PROBLEM TO WORK ON: The output should contain the listing word for word and no pictures.

---

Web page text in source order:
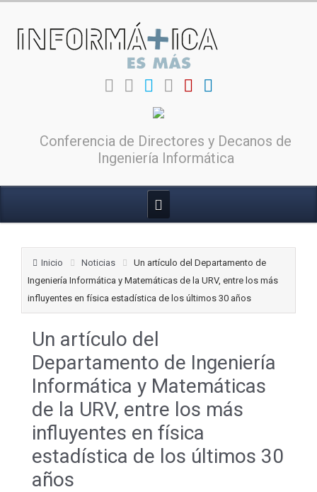
Conferencia de Directores y Decanos de
Ingeniería Informática
Inicio Noticias
Un artículo del Departamento de
Ingeniería Informática y Matemáticas de la URV, entre los más
influyentes en física estadística de los últimos 30 años
Un artículo del
Departamento de Ingeniería
Informática y Matemáticas
de la URV, entre los más
influyentes en física
estadística de los últimos 30
años
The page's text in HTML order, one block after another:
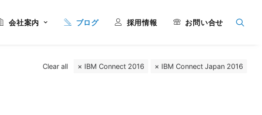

---

SOLUTION FOR THIS PROBLEM:
Web page text in source order:
Conferencia de Directores y Decanos de
Ingeniería Informática
Inicio Noticias
Un artículo del Departamento de
Ingeniería Informática y Matemáticas de la URV, entre los más
influyentes en física estadística de los últimos 30 años
Un artículo del
Departamento de Ingeniería
Informática y Matemáticas
de la URV, entre los más
influyentes en física
estadística de los últimos 30
años
The page's text in HTML order, one block after another:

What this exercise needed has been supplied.